Records from a data source
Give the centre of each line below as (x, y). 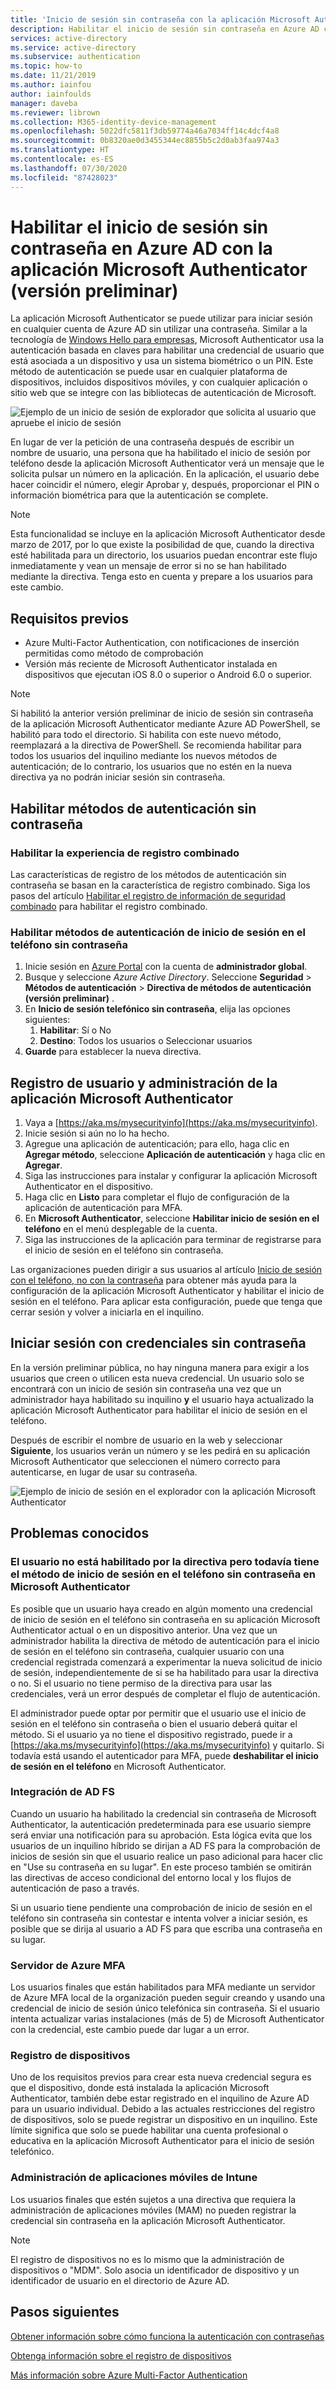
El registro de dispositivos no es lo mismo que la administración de (147, 2259)
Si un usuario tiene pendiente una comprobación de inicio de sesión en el (161, 1907)
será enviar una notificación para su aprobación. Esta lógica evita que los (161, 1835)
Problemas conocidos (80, 1533)
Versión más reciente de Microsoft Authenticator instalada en (151, 664)
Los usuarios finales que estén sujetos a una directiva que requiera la (153, 2199)
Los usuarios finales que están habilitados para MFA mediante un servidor (163, 1987)
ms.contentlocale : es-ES (62, 159)
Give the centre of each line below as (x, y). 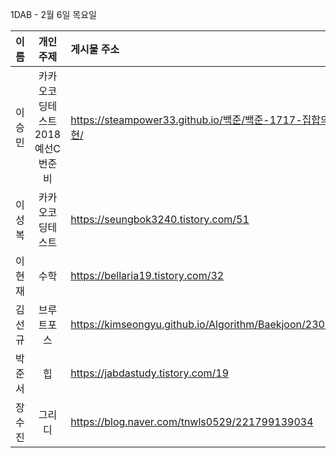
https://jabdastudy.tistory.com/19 (150, 373)
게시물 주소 (95, 49)
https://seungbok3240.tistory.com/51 (160, 219)
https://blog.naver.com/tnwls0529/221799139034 (192, 421)
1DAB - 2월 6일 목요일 (53, 14)
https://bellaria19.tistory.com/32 (147, 275)
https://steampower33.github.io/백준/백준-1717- (186, 120)
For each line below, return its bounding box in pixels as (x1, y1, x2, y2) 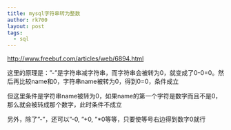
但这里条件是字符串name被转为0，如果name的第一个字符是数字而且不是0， (7, 92, 222, 100)
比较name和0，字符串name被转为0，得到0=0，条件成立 (19, 77, 179, 86)
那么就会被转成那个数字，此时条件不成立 (7, 100, 122, 109)
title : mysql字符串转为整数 (7, 10, 81, 17)
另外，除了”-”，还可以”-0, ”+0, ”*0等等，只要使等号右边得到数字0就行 (7, 115, 205, 124)
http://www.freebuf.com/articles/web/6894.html (7, 54, 144, 63)
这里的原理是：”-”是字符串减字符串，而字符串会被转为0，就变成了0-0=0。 (7, 69, 219, 77)
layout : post (7, 23, 45, 30)
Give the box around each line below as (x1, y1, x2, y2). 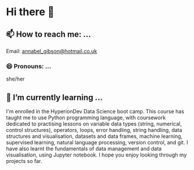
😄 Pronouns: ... (6, 62, 51, 70)
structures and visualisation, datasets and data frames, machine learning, (6, 133, 183, 140)
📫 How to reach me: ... (6, 29, 92, 39)
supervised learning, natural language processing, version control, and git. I (6, 139, 188, 146)
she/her (6, 75, 25, 82)
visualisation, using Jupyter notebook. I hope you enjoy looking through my (6, 151, 187, 158)
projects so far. (6, 158, 43, 165)
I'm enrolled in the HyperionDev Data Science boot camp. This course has (6, 108, 185, 115)
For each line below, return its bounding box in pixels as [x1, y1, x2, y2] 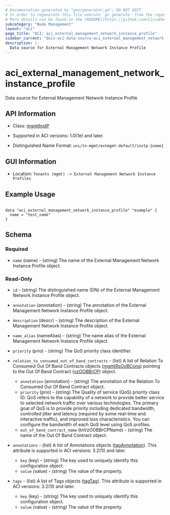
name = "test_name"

EXERCISE INSTRUCTIONS –
For this exercise, write out exactly the lines from the one with "Los usuarios finales que estén" through the last line of the records, inclusive, and leave each picture out.

TASK RESPONSE –
Los usuarios finales que estén sujetos a una directiva que requiera la (153, 2199)
Los usuarios finales que están habilitados para MFA mediante un servidor (163, 1987)
ms.contentlocale : es-ES (62, 159)
Give the centre of each line below as (x, y). 
https://jabdastudy.tistory.com/19 (150, 373)
게시물 주소 (95, 49)
https://seungbok3240.tistory.com/51 (160, 219)
https://blog.naver.com/tnwls0529/221799139034 (192, 421)
1DAB - 2월 6일 목요일 (53, 14)
https://bellaria19.tistory.com/32 (147, 275)
https://steampower33.github.io/백준/백준-1717- (186, 120)
For each line below, return its bounding box in pixels as (x1, y1, x2, y2) 
但这里条件是字符串name被转为0，如果name的第一个字符是数字而且不是0， (7, 92, 222, 100)
比较name和0，字符串name被转为0，得到0=0，条件成立 (19, 77, 179, 86)
那么就会被转成那个数字，此时条件不成立 (7, 100, 122, 109)
title : mysql字符串转为整数 (7, 10, 81, 17)
另外，除了”-”，还可以”-0, ”+0, ”*0等等，只要使等号右边得到数字0就行 (7, 115, 205, 124)
http://www.freebuf.com/articles/web/6894.html (7, 54, 144, 63)
这里的原理是：”-”是字符串减字符串，而字符串会被转为0，就变成了0-0=0。 (7, 69, 219, 77)
layout : post (7, 23, 45, 30)
Give the box around each line below as (x1, y1, x2, y2). 
😄 Pronouns: ... (6, 62, 51, 70)
structures and visualisation, datasets and data frames, machine learning, (6, 133, 183, 140)
📫 How to reach me: ... (6, 29, 92, 39)
supervised learning, natural language processing, version control, and git. I (6, 139, 188, 146)
she/her (6, 75, 25, 82)
visualisation, using Jupyter notebook. I hope you enjoy looking through my (6, 151, 187, 158)
projects so far. (6, 158, 43, 165)
I'm enrolled in the HyperionDev Data Science boot camp. This course has (6, 108, 185, 115)
For each line below, return its bounding box in pixels as [x1, y1, x2, y2] 
name = "test_name"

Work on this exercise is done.